_AVAILABLE RECORDS_
________________
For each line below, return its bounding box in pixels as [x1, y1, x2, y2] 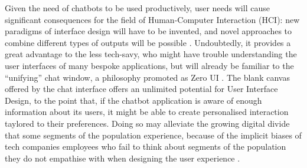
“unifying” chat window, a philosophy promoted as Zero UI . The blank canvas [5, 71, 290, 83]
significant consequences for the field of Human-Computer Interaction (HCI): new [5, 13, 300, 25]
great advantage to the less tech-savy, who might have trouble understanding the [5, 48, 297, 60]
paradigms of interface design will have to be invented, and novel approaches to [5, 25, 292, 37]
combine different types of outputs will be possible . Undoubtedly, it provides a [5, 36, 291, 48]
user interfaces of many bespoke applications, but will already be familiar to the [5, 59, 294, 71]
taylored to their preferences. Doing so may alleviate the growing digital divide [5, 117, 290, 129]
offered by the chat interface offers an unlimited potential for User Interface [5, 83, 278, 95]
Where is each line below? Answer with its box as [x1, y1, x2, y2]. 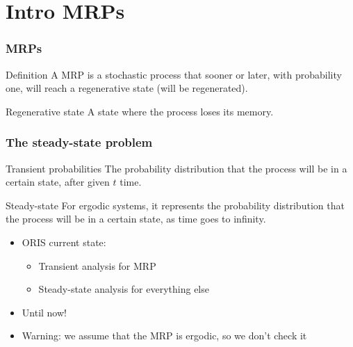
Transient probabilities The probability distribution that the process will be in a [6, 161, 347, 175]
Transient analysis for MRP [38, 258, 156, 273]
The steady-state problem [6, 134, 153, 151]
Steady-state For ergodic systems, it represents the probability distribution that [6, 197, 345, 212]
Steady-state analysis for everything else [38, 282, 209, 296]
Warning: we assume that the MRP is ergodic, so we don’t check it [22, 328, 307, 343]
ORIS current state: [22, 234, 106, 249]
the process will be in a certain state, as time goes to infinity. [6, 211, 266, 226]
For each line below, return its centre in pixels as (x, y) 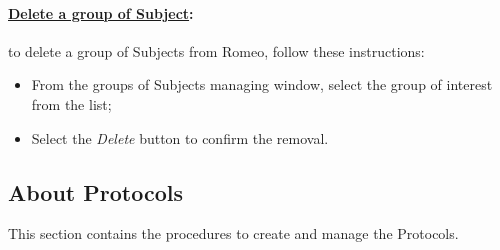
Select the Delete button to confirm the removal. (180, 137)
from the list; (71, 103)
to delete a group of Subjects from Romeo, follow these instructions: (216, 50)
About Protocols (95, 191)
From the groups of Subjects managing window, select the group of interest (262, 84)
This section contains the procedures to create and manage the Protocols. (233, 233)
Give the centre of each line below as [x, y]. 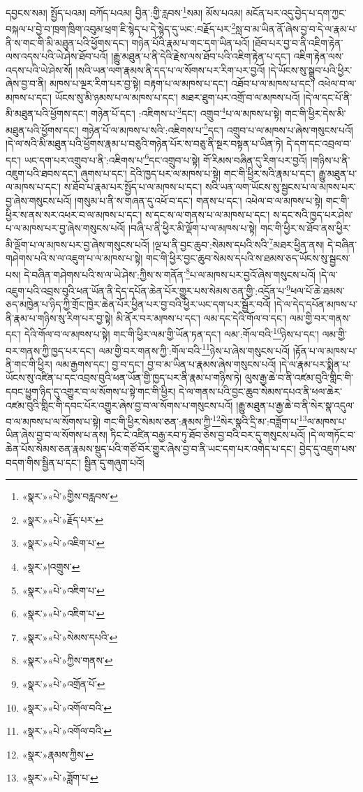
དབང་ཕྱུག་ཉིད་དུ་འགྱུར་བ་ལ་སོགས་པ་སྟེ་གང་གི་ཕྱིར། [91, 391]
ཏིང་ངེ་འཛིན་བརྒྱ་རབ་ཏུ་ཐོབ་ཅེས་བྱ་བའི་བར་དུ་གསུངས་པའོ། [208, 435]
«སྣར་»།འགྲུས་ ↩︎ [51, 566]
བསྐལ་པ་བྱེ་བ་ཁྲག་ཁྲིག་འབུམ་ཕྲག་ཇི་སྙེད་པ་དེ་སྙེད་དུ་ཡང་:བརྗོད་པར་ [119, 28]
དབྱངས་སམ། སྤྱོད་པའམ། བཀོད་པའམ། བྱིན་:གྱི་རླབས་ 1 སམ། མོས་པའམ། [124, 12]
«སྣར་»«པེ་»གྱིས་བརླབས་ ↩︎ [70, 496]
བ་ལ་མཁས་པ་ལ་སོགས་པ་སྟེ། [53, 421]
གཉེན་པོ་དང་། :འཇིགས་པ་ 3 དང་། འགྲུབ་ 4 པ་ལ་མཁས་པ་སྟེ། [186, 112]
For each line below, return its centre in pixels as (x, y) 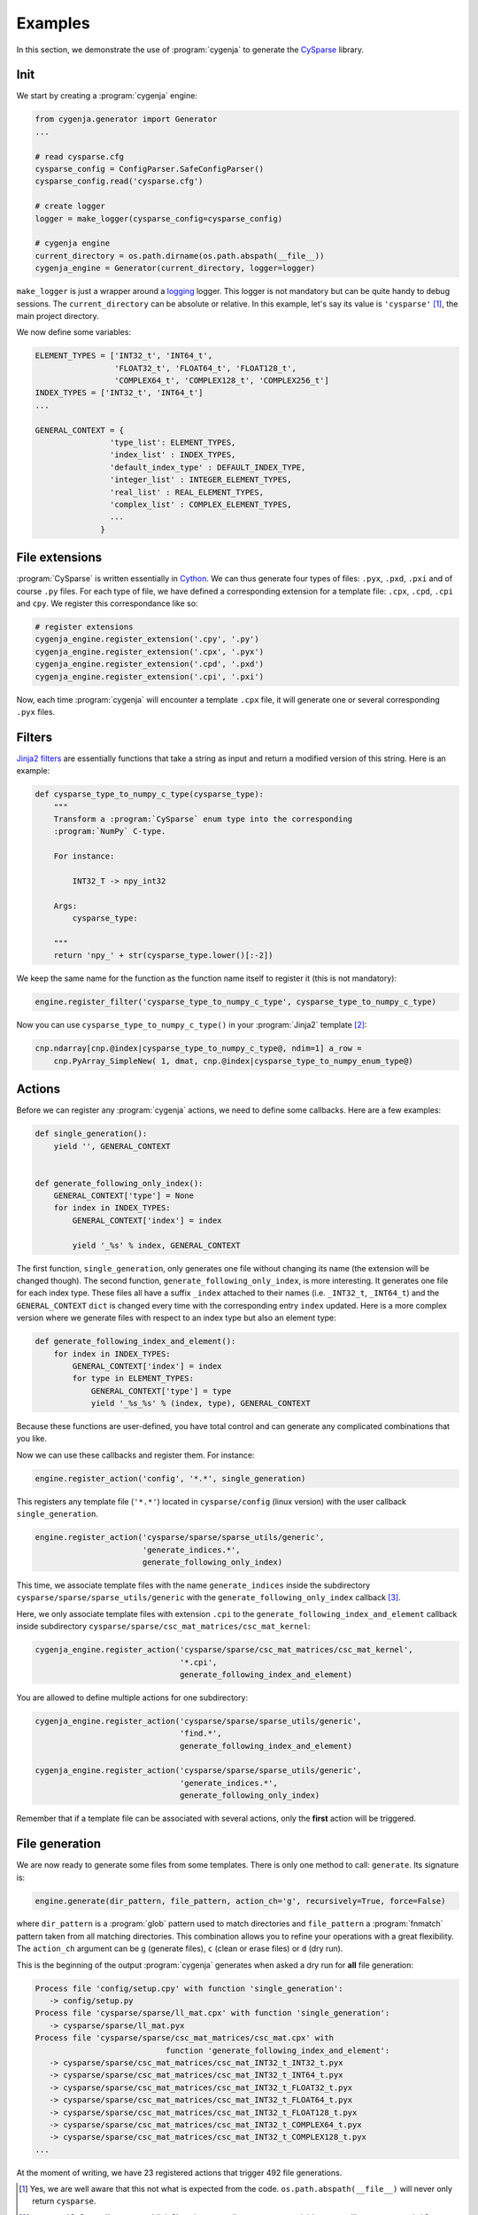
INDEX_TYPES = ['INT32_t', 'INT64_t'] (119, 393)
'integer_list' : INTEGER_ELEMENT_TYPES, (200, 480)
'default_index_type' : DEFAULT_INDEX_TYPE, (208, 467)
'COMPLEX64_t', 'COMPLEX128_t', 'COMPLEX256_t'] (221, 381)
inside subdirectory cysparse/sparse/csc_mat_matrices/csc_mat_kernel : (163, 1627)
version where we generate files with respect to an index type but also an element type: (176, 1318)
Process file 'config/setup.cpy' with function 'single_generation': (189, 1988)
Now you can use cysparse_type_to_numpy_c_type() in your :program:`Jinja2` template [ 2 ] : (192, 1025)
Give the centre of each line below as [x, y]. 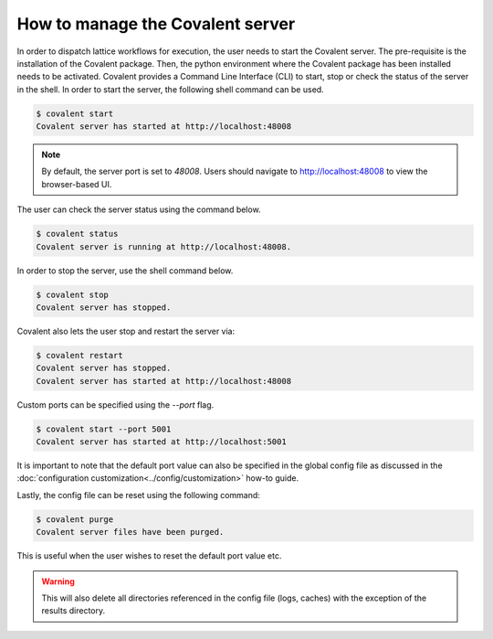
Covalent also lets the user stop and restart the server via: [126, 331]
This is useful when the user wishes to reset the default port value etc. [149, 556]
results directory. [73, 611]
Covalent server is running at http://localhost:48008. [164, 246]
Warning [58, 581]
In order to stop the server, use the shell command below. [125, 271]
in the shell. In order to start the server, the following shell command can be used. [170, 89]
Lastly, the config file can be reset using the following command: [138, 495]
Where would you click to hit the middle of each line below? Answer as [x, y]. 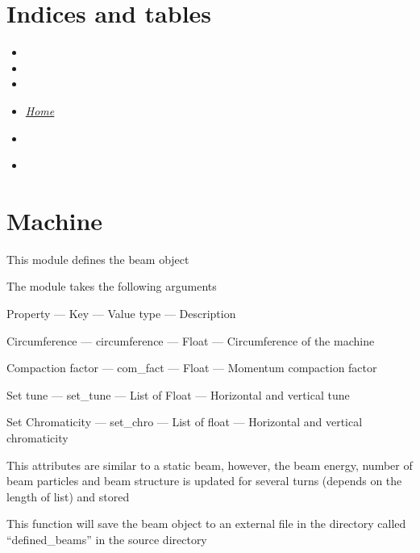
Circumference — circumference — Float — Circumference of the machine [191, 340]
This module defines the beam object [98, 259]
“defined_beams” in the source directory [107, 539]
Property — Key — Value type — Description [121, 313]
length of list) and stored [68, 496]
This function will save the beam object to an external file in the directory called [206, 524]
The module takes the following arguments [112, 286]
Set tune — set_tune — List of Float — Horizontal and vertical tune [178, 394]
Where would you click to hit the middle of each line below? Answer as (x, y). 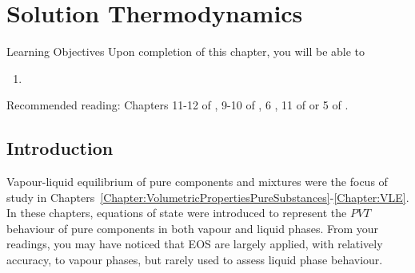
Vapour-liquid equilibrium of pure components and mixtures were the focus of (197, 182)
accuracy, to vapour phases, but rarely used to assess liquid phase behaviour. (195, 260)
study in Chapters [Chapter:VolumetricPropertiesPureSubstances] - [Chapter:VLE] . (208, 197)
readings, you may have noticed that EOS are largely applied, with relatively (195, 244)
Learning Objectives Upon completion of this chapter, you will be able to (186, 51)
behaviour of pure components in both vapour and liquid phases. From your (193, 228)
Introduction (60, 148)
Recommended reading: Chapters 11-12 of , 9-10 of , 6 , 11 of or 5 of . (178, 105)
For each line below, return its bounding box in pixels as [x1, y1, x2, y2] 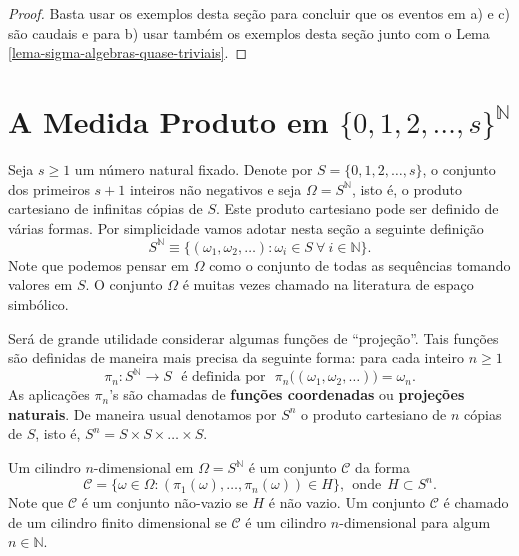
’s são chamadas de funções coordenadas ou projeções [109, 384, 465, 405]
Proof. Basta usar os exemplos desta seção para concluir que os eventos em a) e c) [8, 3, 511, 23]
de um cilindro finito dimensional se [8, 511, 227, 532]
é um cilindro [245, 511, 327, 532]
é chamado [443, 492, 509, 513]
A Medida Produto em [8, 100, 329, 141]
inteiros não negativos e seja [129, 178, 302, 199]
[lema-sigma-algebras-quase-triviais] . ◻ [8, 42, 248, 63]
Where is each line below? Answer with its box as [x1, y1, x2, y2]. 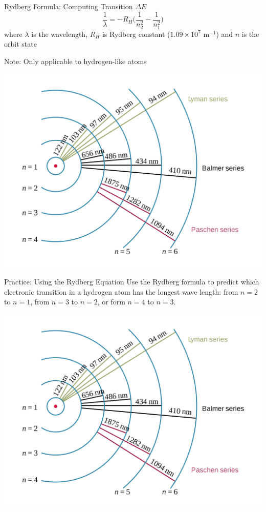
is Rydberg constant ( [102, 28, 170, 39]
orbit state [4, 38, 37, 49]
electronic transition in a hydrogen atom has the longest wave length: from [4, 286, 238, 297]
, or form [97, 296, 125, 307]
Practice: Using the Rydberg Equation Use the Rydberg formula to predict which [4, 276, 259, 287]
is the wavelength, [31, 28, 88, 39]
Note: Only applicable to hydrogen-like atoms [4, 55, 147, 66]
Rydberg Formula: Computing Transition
________________
_DESCRIPTION OF THE TASK_
Each line in the data that holds the word "distribution" must be copied.

_OUTPUT FOR THIS EXERCISE_
Transient probabilities The probability distribution that the process will be in a [6, 161, 347, 175]
Steady-state For ergodic systems, it represents the probability distribution that [6, 197, 345, 212]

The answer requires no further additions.